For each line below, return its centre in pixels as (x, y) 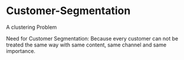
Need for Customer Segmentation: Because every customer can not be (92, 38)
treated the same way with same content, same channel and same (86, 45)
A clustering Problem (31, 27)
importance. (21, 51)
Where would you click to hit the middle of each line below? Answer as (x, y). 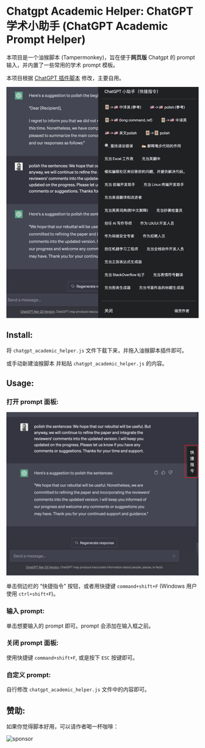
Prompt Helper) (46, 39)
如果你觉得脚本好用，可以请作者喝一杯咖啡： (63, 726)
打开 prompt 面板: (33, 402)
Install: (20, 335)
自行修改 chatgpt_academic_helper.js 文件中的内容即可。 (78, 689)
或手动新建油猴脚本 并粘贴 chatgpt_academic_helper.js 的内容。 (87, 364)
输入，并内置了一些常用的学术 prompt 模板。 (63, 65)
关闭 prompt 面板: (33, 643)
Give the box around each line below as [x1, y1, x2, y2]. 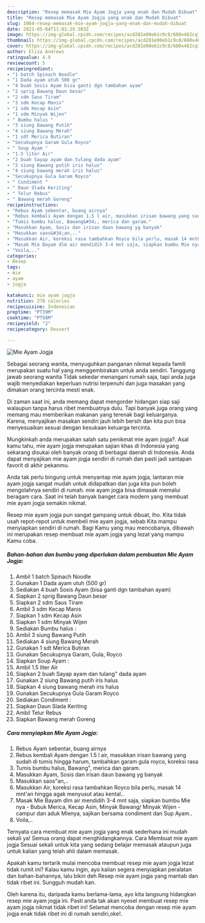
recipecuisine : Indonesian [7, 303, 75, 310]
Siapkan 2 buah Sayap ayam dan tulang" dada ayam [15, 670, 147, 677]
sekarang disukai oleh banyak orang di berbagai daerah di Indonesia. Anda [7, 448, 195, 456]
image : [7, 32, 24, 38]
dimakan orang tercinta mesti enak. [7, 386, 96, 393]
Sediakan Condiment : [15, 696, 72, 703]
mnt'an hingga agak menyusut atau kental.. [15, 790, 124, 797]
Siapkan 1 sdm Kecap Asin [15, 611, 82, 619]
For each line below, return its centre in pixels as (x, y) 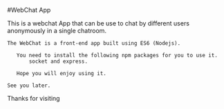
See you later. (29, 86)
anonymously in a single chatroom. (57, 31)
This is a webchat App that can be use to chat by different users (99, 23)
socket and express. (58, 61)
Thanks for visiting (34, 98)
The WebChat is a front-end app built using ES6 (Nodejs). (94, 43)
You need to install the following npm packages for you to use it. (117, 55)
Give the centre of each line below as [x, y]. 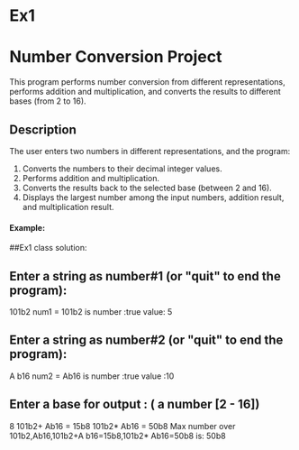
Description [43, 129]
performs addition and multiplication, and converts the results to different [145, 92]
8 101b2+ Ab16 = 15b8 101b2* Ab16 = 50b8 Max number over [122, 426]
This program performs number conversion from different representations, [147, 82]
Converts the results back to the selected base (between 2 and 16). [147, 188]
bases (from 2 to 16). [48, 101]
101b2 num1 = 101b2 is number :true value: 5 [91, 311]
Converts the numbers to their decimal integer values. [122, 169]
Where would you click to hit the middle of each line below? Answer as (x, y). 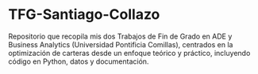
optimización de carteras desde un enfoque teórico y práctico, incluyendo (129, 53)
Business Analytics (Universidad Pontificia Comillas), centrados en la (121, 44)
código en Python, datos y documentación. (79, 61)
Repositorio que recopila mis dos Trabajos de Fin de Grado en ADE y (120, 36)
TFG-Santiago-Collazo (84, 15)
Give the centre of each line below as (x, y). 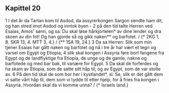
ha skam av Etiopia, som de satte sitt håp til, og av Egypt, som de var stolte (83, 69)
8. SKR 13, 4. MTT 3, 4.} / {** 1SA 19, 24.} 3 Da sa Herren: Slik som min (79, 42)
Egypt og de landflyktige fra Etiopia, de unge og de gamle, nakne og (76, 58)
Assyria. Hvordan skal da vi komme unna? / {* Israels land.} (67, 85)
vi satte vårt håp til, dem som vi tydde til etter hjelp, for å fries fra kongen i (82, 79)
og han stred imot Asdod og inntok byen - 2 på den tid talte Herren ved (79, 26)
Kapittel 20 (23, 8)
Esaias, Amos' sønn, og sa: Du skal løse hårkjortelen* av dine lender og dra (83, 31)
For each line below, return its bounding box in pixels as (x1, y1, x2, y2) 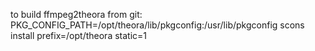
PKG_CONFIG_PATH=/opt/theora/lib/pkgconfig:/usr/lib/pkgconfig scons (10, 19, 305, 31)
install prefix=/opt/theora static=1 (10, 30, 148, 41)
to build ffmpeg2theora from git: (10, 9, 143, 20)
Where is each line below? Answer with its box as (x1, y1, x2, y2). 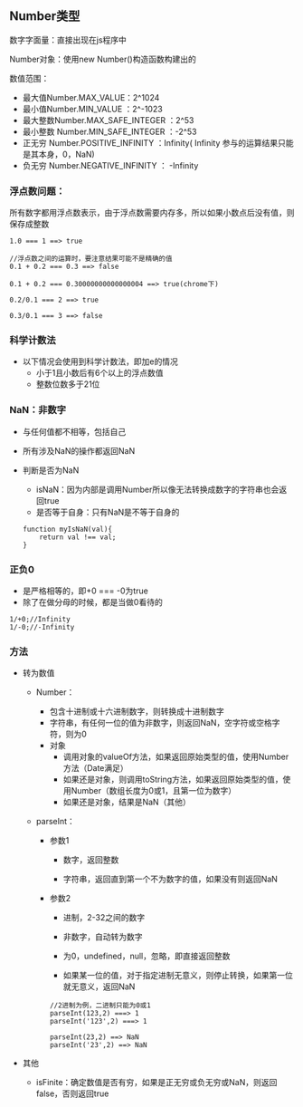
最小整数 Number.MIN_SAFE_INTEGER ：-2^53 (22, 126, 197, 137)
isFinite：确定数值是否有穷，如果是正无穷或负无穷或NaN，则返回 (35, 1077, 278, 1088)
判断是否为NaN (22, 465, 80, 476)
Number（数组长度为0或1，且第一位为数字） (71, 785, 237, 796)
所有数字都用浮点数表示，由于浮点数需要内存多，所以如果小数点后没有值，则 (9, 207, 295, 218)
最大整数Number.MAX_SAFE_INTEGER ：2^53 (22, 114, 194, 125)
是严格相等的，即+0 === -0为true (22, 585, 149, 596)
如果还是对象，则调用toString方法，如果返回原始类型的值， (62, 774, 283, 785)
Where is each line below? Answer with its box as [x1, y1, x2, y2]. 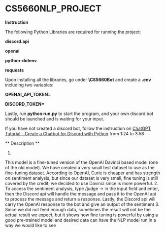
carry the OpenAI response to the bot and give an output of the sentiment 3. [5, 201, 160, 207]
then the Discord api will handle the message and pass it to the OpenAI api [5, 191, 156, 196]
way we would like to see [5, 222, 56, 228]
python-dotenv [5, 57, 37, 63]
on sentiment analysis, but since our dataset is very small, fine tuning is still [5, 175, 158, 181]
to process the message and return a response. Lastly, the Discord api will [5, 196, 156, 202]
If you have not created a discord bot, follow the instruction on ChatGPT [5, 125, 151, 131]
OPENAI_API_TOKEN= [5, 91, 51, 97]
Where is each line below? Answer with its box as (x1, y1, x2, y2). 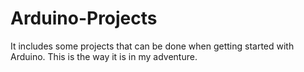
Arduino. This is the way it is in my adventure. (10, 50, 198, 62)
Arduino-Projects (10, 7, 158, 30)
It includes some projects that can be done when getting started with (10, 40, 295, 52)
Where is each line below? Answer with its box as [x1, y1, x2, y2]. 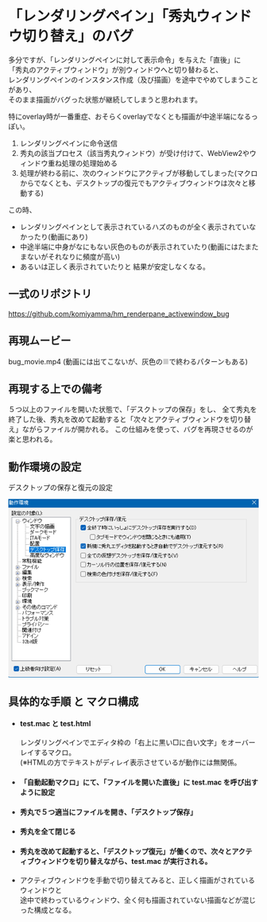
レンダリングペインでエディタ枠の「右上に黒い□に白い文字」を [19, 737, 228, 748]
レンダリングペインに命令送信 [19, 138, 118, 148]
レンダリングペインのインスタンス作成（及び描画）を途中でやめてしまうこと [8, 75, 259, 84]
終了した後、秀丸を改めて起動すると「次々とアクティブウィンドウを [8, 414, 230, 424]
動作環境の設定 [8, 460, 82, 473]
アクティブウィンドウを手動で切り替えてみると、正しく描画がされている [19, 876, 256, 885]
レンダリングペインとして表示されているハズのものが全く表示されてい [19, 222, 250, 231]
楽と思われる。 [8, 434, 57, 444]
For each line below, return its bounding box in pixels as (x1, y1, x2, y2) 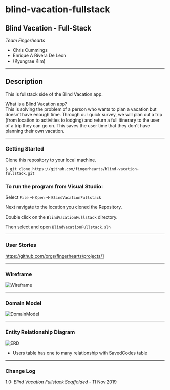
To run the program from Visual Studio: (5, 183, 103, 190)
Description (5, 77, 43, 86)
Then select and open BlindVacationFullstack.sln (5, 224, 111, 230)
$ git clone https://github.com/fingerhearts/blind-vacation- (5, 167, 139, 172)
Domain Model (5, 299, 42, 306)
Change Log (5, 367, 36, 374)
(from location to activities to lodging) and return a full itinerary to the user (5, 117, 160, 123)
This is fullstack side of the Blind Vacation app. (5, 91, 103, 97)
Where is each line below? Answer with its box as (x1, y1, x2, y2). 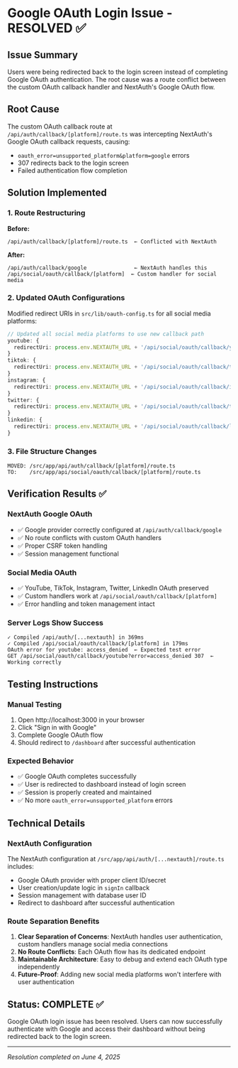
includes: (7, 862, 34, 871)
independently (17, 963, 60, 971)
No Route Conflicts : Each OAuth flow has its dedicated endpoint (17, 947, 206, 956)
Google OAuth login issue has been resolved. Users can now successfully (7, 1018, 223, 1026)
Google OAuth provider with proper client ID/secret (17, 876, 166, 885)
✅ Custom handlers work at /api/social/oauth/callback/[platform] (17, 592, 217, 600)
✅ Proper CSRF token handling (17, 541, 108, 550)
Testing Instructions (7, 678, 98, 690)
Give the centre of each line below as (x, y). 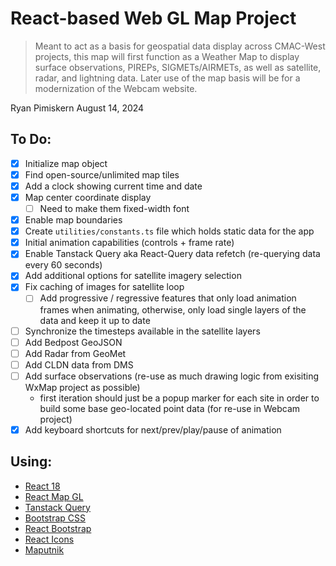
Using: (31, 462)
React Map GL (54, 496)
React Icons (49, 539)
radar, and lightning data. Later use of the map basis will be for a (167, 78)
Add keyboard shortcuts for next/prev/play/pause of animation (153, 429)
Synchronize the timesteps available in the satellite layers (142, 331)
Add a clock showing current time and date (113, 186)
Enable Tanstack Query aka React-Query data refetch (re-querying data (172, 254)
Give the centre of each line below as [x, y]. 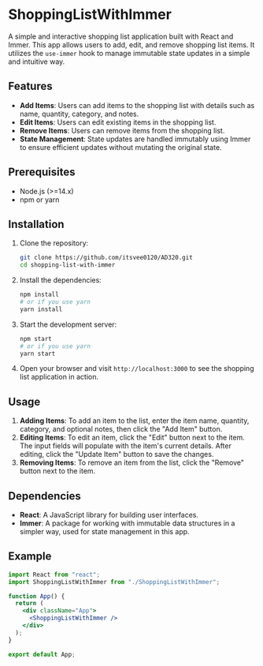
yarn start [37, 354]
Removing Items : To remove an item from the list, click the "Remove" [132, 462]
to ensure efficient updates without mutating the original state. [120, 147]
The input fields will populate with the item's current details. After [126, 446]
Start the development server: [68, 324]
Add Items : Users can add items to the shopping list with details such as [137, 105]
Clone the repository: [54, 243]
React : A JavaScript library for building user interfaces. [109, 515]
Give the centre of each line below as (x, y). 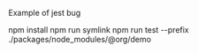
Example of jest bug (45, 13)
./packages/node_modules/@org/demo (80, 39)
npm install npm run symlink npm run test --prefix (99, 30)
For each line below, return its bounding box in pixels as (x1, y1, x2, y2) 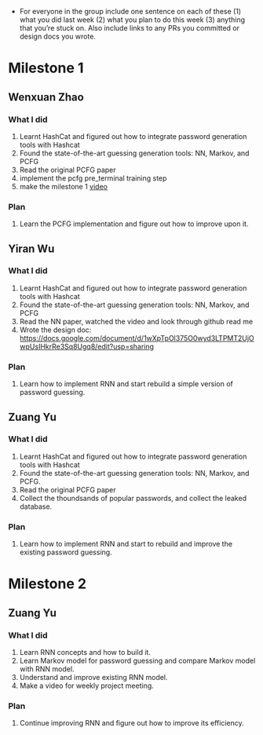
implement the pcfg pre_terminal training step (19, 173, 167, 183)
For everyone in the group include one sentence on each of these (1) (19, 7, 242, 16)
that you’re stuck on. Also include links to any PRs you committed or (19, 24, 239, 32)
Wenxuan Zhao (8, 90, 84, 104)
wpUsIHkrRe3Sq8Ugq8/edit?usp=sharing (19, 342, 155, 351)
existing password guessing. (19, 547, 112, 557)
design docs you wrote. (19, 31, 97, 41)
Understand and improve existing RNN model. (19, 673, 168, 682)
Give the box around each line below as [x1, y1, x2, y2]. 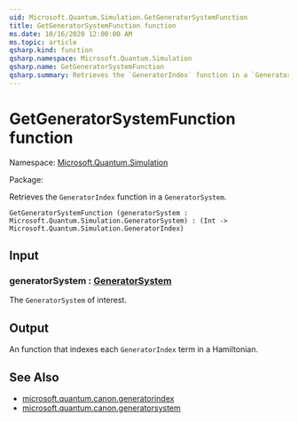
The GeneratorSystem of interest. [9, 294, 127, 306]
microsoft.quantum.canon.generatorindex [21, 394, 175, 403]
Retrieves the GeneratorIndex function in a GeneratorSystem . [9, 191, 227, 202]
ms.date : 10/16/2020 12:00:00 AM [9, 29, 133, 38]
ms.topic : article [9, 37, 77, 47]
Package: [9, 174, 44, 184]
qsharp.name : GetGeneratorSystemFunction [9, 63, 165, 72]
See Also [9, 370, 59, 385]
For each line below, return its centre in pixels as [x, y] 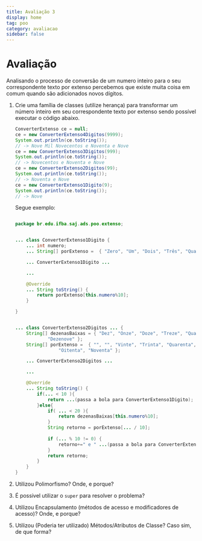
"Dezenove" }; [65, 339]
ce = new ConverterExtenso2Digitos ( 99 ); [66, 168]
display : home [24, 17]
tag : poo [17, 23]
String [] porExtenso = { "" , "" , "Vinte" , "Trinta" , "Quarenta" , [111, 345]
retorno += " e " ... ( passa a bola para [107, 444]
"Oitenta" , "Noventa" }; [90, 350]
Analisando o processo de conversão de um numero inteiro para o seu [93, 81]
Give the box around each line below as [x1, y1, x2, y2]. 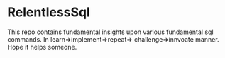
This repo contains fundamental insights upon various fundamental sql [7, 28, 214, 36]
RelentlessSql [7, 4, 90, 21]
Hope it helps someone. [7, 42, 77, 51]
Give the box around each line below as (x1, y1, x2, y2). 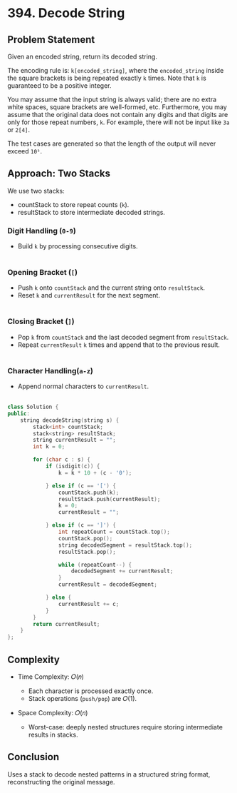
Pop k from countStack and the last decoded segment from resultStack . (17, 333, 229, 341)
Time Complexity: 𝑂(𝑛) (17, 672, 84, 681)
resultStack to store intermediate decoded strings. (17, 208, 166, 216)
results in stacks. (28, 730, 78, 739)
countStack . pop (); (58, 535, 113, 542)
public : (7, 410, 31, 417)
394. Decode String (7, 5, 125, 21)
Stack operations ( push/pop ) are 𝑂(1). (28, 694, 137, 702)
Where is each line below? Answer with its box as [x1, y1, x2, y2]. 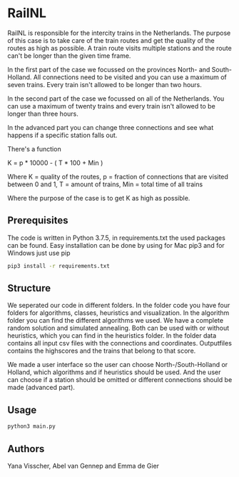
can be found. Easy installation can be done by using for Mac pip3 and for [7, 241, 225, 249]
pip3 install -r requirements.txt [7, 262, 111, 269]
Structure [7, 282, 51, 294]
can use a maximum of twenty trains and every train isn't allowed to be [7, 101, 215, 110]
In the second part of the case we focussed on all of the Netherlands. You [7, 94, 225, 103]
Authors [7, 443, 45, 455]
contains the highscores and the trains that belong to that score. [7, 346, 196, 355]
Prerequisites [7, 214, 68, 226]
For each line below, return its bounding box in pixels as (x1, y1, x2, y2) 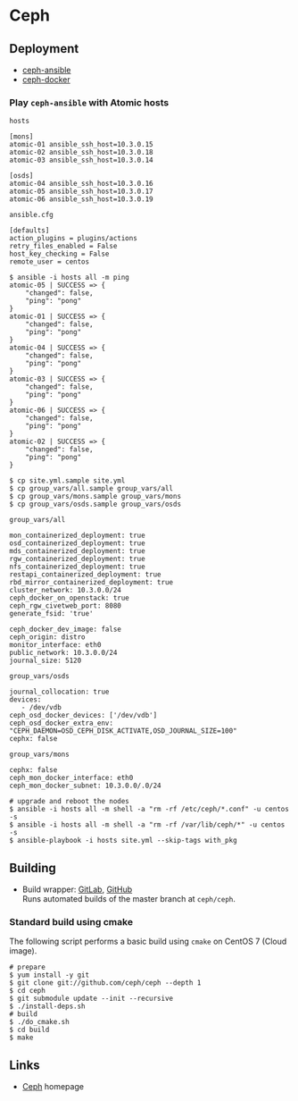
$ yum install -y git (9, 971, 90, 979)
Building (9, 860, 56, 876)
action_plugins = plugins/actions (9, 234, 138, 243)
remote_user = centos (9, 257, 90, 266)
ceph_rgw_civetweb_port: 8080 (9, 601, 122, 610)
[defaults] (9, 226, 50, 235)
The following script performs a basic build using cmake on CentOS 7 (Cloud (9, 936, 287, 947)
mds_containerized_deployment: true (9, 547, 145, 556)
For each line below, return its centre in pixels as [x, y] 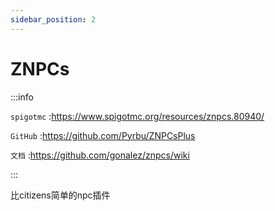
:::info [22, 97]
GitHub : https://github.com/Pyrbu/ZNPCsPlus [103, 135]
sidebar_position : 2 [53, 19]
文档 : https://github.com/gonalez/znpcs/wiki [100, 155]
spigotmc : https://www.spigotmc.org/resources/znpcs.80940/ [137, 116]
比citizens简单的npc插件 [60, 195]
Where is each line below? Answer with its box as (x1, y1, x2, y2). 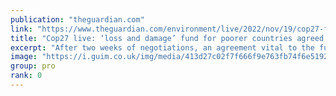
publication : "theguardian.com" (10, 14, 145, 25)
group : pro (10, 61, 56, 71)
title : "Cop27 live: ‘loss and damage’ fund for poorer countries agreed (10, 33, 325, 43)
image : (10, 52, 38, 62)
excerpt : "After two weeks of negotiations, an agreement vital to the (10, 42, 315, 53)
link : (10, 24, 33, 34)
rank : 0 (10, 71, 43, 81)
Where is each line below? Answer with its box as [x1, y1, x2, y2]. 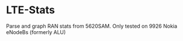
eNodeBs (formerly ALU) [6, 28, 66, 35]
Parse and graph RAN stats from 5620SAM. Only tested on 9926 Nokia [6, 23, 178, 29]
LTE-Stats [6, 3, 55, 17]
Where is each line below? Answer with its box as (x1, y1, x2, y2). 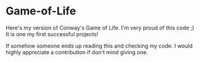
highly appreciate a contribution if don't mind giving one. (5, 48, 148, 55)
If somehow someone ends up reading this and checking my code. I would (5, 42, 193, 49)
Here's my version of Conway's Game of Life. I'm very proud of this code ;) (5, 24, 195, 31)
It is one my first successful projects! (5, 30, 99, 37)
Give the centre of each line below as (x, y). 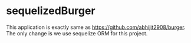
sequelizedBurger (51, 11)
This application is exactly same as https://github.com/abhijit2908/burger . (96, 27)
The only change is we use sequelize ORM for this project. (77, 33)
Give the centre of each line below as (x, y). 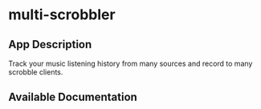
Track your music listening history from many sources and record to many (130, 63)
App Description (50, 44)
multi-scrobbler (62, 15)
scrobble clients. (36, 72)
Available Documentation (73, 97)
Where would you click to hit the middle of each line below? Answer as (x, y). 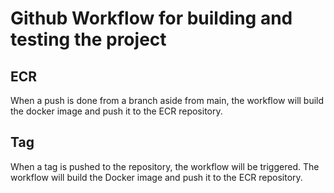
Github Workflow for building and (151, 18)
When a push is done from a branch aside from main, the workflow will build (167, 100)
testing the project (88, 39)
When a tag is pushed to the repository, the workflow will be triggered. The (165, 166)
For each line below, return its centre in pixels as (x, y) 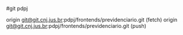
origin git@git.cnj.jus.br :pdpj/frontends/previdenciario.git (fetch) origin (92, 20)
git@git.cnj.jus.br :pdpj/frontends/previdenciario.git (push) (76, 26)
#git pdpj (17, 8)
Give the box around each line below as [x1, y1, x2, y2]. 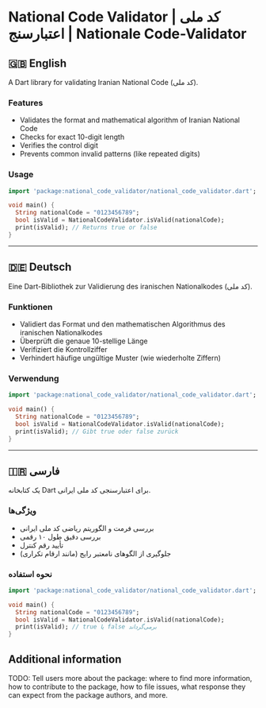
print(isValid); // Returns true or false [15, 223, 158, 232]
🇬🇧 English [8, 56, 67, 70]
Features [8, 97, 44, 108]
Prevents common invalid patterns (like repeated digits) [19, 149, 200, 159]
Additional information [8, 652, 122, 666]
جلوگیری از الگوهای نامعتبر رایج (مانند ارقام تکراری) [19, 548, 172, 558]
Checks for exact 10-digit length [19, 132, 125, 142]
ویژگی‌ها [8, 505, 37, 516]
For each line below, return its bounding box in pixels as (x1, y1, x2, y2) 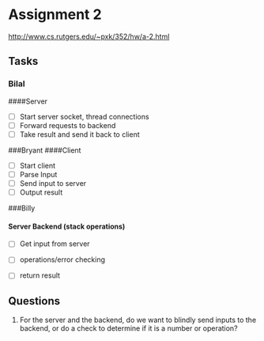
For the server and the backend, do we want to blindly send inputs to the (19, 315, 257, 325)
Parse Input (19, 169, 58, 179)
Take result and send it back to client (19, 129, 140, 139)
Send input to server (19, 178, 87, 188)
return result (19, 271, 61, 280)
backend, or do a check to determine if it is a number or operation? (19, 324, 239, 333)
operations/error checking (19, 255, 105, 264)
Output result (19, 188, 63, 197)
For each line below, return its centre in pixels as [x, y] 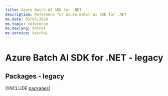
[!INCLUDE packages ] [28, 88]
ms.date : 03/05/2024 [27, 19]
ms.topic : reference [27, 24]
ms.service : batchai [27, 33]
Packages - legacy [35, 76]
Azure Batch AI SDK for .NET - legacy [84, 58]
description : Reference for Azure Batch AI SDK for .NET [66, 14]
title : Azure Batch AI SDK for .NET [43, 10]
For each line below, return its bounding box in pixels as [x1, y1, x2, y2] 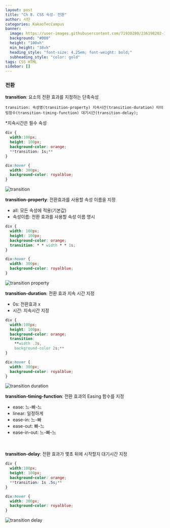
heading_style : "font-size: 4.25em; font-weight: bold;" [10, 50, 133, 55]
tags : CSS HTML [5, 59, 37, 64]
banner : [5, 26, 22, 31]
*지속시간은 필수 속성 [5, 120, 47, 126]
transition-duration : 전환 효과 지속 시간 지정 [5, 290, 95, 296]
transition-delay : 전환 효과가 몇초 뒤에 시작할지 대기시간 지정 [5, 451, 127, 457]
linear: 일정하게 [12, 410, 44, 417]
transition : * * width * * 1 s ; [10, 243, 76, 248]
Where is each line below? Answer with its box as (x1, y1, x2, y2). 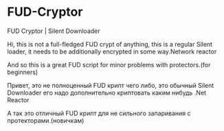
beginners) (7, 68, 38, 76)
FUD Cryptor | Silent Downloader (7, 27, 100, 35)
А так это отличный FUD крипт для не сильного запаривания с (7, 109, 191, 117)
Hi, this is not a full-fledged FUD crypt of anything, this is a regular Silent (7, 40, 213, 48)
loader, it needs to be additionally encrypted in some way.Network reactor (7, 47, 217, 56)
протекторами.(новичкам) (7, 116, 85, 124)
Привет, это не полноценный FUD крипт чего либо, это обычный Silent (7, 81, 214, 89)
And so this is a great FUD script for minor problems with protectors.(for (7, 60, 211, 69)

========

Activity: Your answer should contain only the lines from the beginning of the listing above through the line with "dimakan orang tercinta", copied exactly and without the pictures.

Task answer:
For each line below, return its centre in pixels as (x, y) 
Need for Customer Segmentation: Because every customer can not be (92, 38)
treated the same way with same content, same channel and same (86, 45)
A clustering Problem (31, 27)
importance. (21, 51)
Where would you click to hit the middle of each line below? Answer as (x, y). 
Prompt Helper) (46, 39)
如果你觉得脚本好用，可以请作者喝一杯咖啡： (63, 726)
打开 prompt 面板: (33, 402)
Install: (20, 335)
自行修改 chatgpt_academic_helper.js 文件中的内容即可。 (78, 689)
或手动新建油猴脚本 并粘贴 chatgpt_academic_helper.js 的内容。 (87, 364)
输入，并内置了一些常用的学术 prompt 模板。 (63, 65)
关闭 prompt 面板: (33, 643)
Give the box around each line below as [x1, y1, x2, y2]. 
recipecuisine : Indonesian [7, 303, 75, 310]
Siapkan 2 buah Sayap ayam dan tulang" dada ayam [15, 670, 147, 677]
sekarang disukai oleh banyak orang di berbagai daerah di Indonesia. Anda [7, 448, 195, 456]
image : [7, 32, 24, 38]
dimakan orang tercinta mesti enak. [7, 386, 96, 393]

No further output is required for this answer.